This function is primarily designed to be called by
meandistance.matrix2
, in order to calculate distances between all
possible unambiguous genotypes. Ordinary users won't use
genotypeProbs
unless they are designing a new analysis.
The genotype analyzed is Genotype(object, sample, locus)
. If
the genotype is unambiguous (fully heterozygous or homozygous), a single
unambiguous genotype is returned with a probability of one.

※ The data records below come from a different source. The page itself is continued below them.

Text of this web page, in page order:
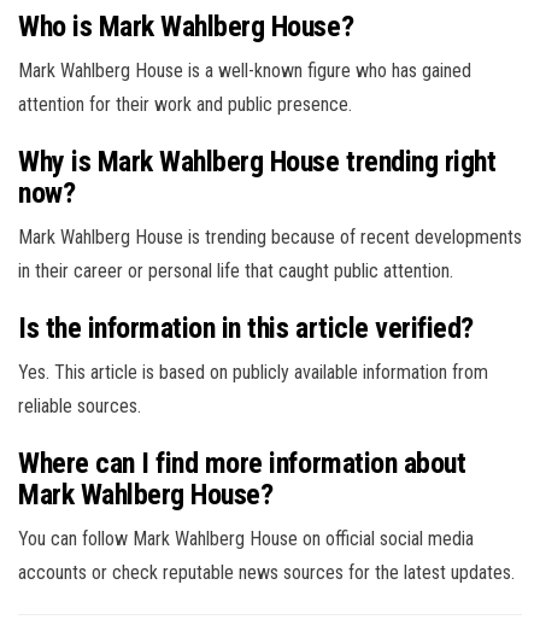
Who is Mark Wahlberg House?
Mark Wahlberg House is a well-known figure who has gained
attention for their work and public presence.
Why is Mark Wahlberg House trending right
now?
Mark Wahlberg House is trending because of recent developments
in their career or personal life that caught public attention.
Is the information in this article verified?
Yes. This article is based on publicly available information from
reliable sources.
Where can I find more information about
Mark Wahlberg House?
You can follow Mark Wahlberg House on official social media
accounts or check reputable news sources for the latest updates.
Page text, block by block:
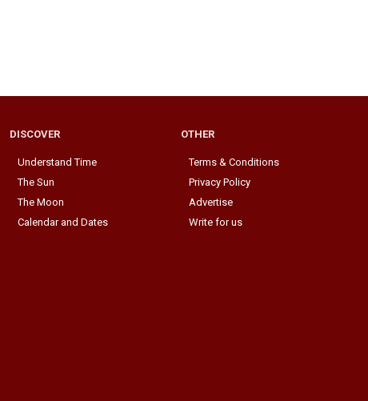
DISCOVER
Understand Time
The Sun
The Moon
Calendar and Dates
OTHER
Terms & Conditions
Privacy Policy
Advertise
Write for us
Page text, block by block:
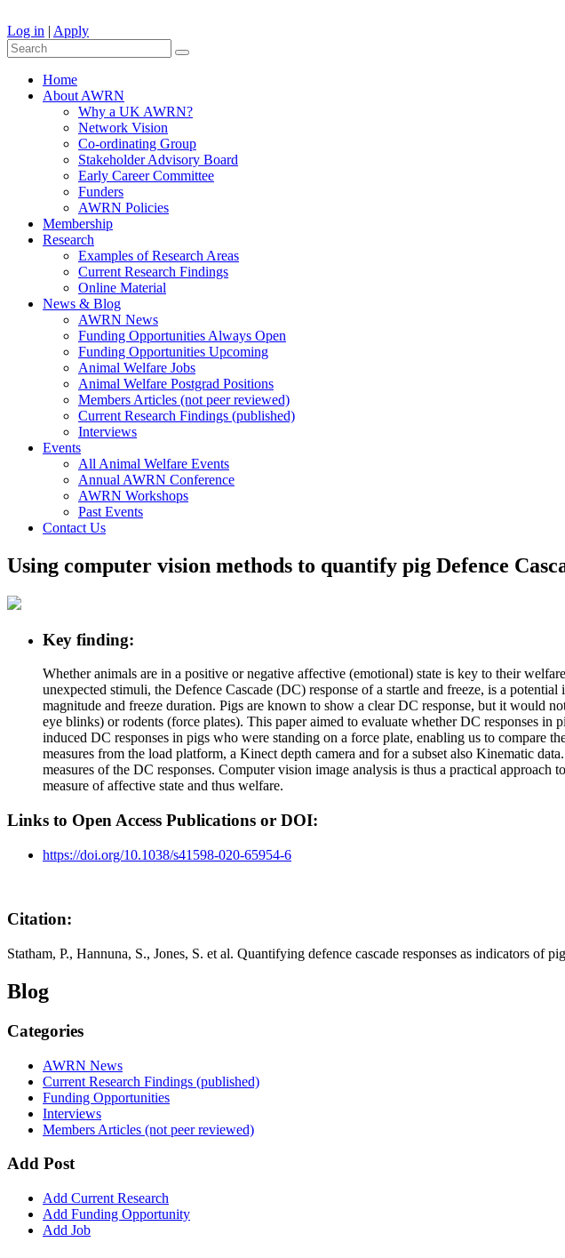
Log in | Apply
Home
About AWRN
Why a UK AWRN?
Network Vision
Co-ordinating Group
Stakeholder Advisory Board
Early Career Committee
Funders
AWRN Policies
Membership
Research
Examples of Research Areas
Current Research Findings
Online Material
News & Blog
AWRN News
Funding Opportunities Always Open
Funding Opportunities Upcoming
Animal Welfare Jobs
Animal Welfare Postgrad Positions
Members Articles (not peer reviewed)
Current Research Findings (published)
Interviews
Events
All Animal Welfare Events
Annual AWRN Conference
AWRN Workshops
Past Events
Contact Us
Using computer vision methods to quantify pig Defence
Key finding:
Whether animals are in a positive or negative affective (emotional) state is key to their
unexpected stimuli, the Defence Cascade (DC) response of a startle and freeze, is a
magnitude and freeze duration. Pigs are known to show a clear DC response, but it would
eye blinks) or rodents (force plates). This paper aimed to evaluate whether DC responses
induced DC responses in pigs who were standing on a force plate, enabling us to compare
measures from the load platform, a Kinect depth camera and for a subset also Kinematic
measures of the DC responses. Computer vision image analysis is thus a practical
measure of affective state and thus welfare.
Links to Open Access Publications or DOI:
https://doi.org/10.1038/s41598-020-65954-6
Citation:
Statham, P., Hannuna, S., Jones, S. et al. Quantifying defence cascade responses as indicators
Blog
Categories
AWRN News
Current Research Findings (published)
Funding Opportunities
Interviews
Members Articles (not peer reviewed)
Add Post
Add Current Research
Add Funding Opportunity
Add Job
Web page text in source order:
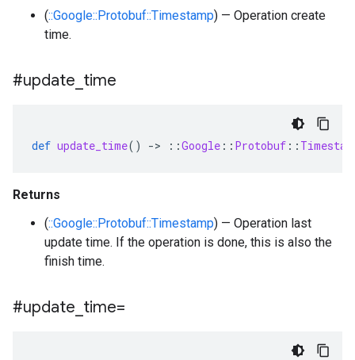
(::Google::Protobuf::Timestamp) — Operation create
time.
#update time
def update_time() -> ::Google :: Protobuf ::
Returns
(::Google::Protobuf::Timestamp) — Operation last
update time. If the operation is done, this is also the
finish time.
#update time=
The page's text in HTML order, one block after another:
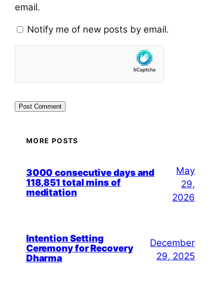
email.
Notify me of new posts by email.
MORE POSTS
3000 consecutive days and
118,851 total mins of
meditation
May
29,
2026
Intention Setting
Ceremony for Recovery
Dharma
December
29, 2025
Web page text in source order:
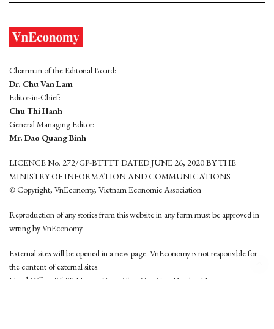
Chairman of the Editorial Board:
Dr. Chu Van Lam
Editor-in-Chief:
Chu Thi Hanh
General Managing Editor:
Mr. Dao Quang Binh
LICENCE No. 272/GP-BTTTT DATED JUNE 26, 2020 BY THE
MINISTRY OF INFORMATION AND COMMUNICATIONS
© Copyright, VnEconomy, Vietnam Economic Association
Reproduction of any stories from this website in any form must be approved in
wrting by VnEconomy
External sites will be opened in a new page. VnEconomy is not responsible for
the content of external sites.
Head Office: 96-98 Hoang Quoc Viet, Cau Giay District, Hanoi
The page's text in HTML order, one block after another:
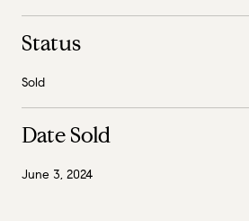
Status
Sold
Date Sold
June 3, 2024
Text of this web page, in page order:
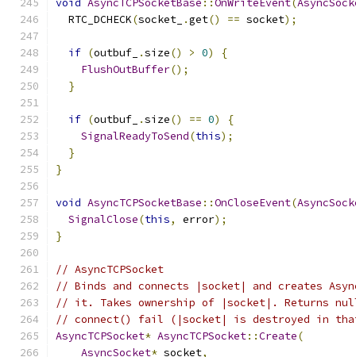
void AsyncTCPSocketBase ::OnWriteEvent(
  RTC_DCHECK
(socket_ .get() == socket);
if (outbuf_ .size() > 0)
{
FlushOutBuffer();
}
if (outbuf_ .size() == 0)
{
SignalReadyToSend(this);
}
}
void AsyncTCPSocketBase ::OnCloseEvent(
SignalClose(this, error);
}
// AsyncTCPSocket
// Binds and connects |socket| and creates
// it. Takes ownership of |socket|. Returns
// connect() fail (|socket| is destroyed in
AsyncTCPSocket* AsyncTCPSocket::Create(
AsyncSocket* socket,
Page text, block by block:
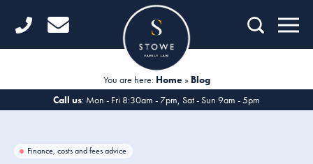
Home
Divorce
You are here: Home» Blog
Call us: Mon - Fri 8:30am - 7pm, Sat - Sun 9am - 5pm
Finance, costs and fees advice
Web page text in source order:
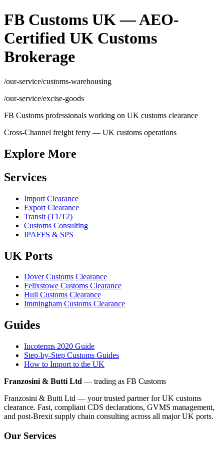
FB Customs UK — AEO-
Certified UK Customs
Brokerage
/our-service/customs-warehousing
/our-service/excise-goods
FB Customs professionals working on UK customs clearance
Cross-Channel freight ferry — UK customs operations
Explore More
Services
Import Clearance
Export Clearance
Transit (T1/T2)
Customs Consulting
IPAFFS & SPS
UK Ports
Dover Customs Clearance
Felixstowe Customs Clearance
Hull Customs Clearance
Immingham Customs Clearance
Guides
Incoterms 2020 Guide
Step-by-Step Customs Guides
How to Import to the UK
Franzosini & Butti Ltd — trading as FB Customs
Franzosini & Butti Ltd — your trusted partner for UK customs
clearance. Fast, compliant CDS declarations, GVMS management,
and post-Brexit supply chain consulting across all major UK ports.
Our Services
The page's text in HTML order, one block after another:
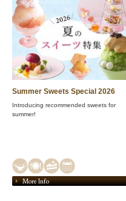
Summer Sweets Special 2026
Introducing recommended sweets for
summer!
More Info
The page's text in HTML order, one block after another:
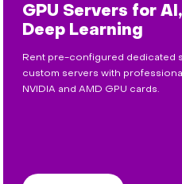
GPU Servers for
Deep Learning
Rent pre-configured dedicated
custom servers with
NVIDIA and AMD GPU cards.
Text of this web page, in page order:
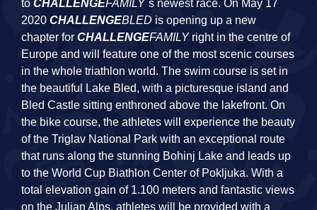
to CHALLENGEFAMILY´s newest race. On May 17
2020 CHALLENGEBLED is opening up a new
chapter for CHALLENGEFAMILY right in the centre of
Europe and will feature one of the most scenic courses
in the whole triathlon world. The swim course is set in
the beautiful Lake Bled, with a picturesque island and
Bled Castle sitting enthroned above the lakefront. On
the bike course, the athletes will experience the beauty
of the Triglav National Park with an exceptional route
that runs along the stunning Bohinj Lake and leads up
to the World Cup Biathlon Center of Pokljuka. With a
total elevation gain of 1.100 meters and fantastic views
on the Julian Alps, athletes will be provided with a
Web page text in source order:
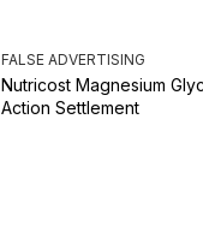
FALSE ADVERTISING
Nutricost Magnesium
Action Settlement
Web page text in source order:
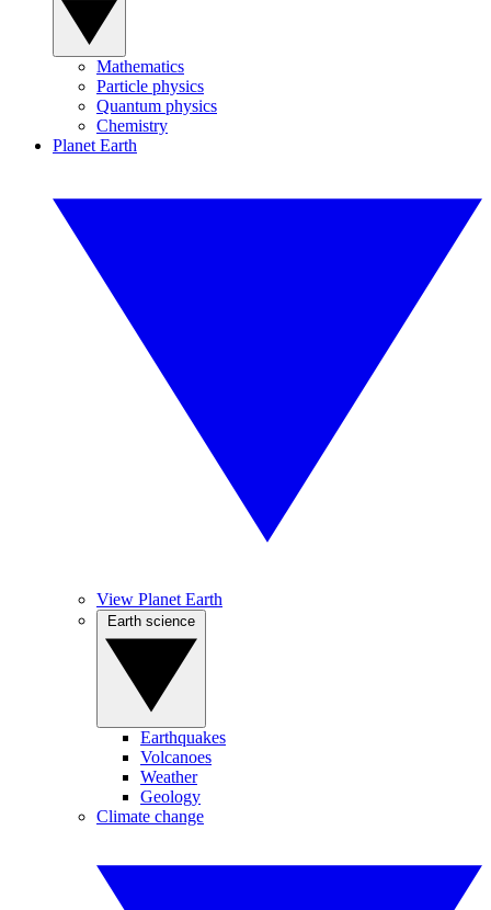
Mathematics
Particle physics
Quantum physics
Chemistry
Planet Earth
View Planet Earth
Earthquakes
Volcanoes
Weather
Geology
Climate change
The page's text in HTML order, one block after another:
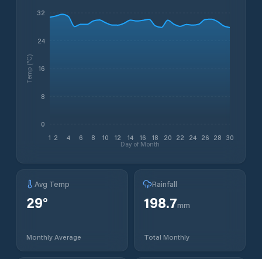
1 2 4 6 8 10 12 14 16 18 20 22 24 26 28 30
Day of Month
0
8
16
24
32
Temp (°C)
Avg Temp
29°
Monthly Average
Rainfall
198.7mm
Total Monthly
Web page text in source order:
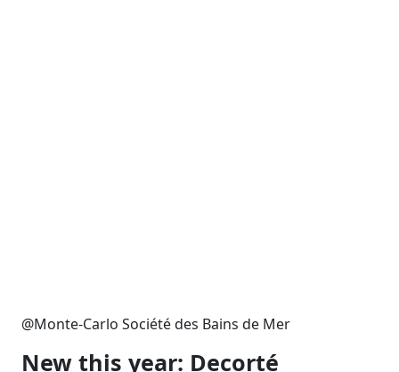
@Monte-Carlo Société des Bains de Mer
New this year: Decorté

If the genotype is ambiguous (partially heterozygous), a recursive
algorithm is used to generate all possible unambiguous genotypes (all
possible duplications of alleles in the genotype, up to the ploidy of
the individual.)
If the freq
argument is supplied:
The probability of each unambiguous genotype is then calculated from
the allele frequencies of the individual's population, under the
assumption of random mating. Allele frequencies are normalized so that
the frequencies of the alleles in the ambiguous genotype sum to one;
this converts
each frequency to the probability of the allele being present in more
than one copy. The product of these probabilities is multiplied by the
appropriate polynomial coefficient to calculate the probability of the
unambiguous genotype.
$$p = \prod_{i=1}^n f_{i}^{c_i} * \frac{(k-n)!}{\prod_{i=1}^n c_i!}$$
where p is the probability of the unambiguous genotype, n
is the number
of alleles in the ambiguous genotype, f is the normalized frequency of
each allele, c is the number of duplicated copies (total number of
copies minus one) of the allele in the unambiguous genotype, and k is
the ploidy of the individual.
If the gprob
and alleles
arguments are supplied:
The probabilities of all possible genotypes in the population have
already been calculated, based on allele frequencies and selfing rate.
This is done in meandistance.matrix2
using code from De Silva
et al. (2005).
Probabilities for the genotypes of interest (those that the ambiguous
genotype could represent) are normalized to sum to 1, in order to give
the conditional probabilities of the possible genotypes.